1. La Corte di appello di Messina, con sentenza del 19 aprile 2010, confermava la sentenza del Tribunale della stessa città che, all’esito di giudizio abbreviato, aveva condannato G. F. per il reato di falsa testimonianza.

All’imputato era addebitato di aver, quale testimone, deposto il falso nel procedimento penale contro Gi.Gi., F. E. e S.D. per il reato di lesioni personali commesso ai suoi danni a seguito di un infortunio sul lavoro. In particolare, il G. avrebbe dichiarato che, al momento dell’infortunio, vi erano mezzi meccanici in movimento e che non indossava occhiali protettivi, pur avendoli richiesti al datore di lavoro, contrariamente alla versione dei fatti fornita dal medesimo nel corso delle indagini preliminari.

2. Avverso la suddetta sentenza propone ricorso per cassazione l’imputato, articolando un unico motivo con cui con cui denuncia la violazione della legge processuale, per aver la Corte di appello omesso di esaminare un motivo di appello, concernente l’inutilizzabilità delle dichiarazioni rese dall’imputato nel corso delle indagini preliminari.
Motivi della decisione

1. Il ricorso è inammissibile, in quanto manifestamente infondato.

Sussiste il vizio di mancanza di motivazione ai sensi dell’art. 606 c.p.p., comma 1, lett. e), quando le argomentazioni addotte dal giudice a dimostrazione della fondatezza del suo convincimento siano prive di completezza in relazione a specifiche doglianze formulate dall’interessato con i motivi d’appello, purchè le stesse siano dotate del requisito della decisività (Sez. 6, n. 35918 del 17/06/2009, dep. 16/09/2009, Greco, Rv. 244763).

Pertanto, l’omessa motivazione in ordine ai motivi di appello non comporta l’automatica nullità della sentenza di appello, dovendo il giudice di legittimità valutare se non si tratti di motivi manifestamente infondati o altrimenti inammissibili o comunque non concernenti un punto decisivo.

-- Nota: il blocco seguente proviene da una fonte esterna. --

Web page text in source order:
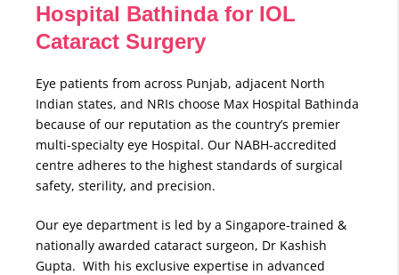
Hospital Bathinda for IOL
Cataract Surgery
Eye patients from across Punjab, adjacent North
Indian states, and NRIs choose Max Hospital Bathinda
because of our reputation as the country’s premier
multi-specialty eye Hospital. Our NABH-accredited
centre adheres to the highest standards of surgical
safety, sterility, and precision.
Our eye department is led by a Singapore-trained &
nationally awarded cataract surgeon, Dr Kashish
Gupta. With his exclusive expertise in advanced
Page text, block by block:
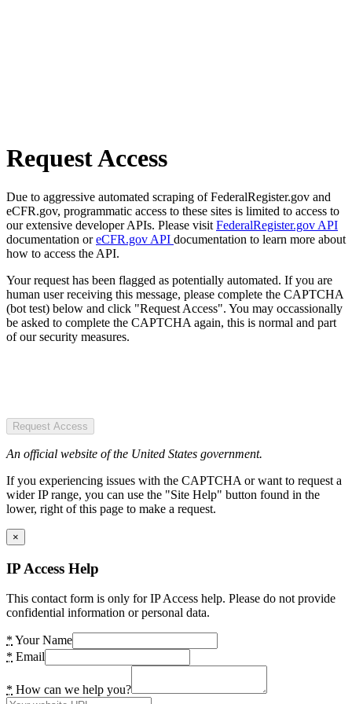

Venendo al caso in esame, i giudici dell’appello, pur avendo esattamente esposto in premessa il motivo di gravame, concernente l’inutilizzabilità delle dichiarazioni rese dal G. nel corso delle indagini preliminari (pag. 1), non hanno fornito ad esso esplicita risposta. Tuttavia, tale motivo appare non decisivo, in quanto la Corte di appello ha fondato il proprio convincimento della falsità della deposizione resa in udienza "soprattutto" sulle dichiarazioni fatte dagli altri operai presenti ai fatti, che avevano smentito la seconda versione fornita dall’imputato circa la presenza sul posto di mezzi meccanici.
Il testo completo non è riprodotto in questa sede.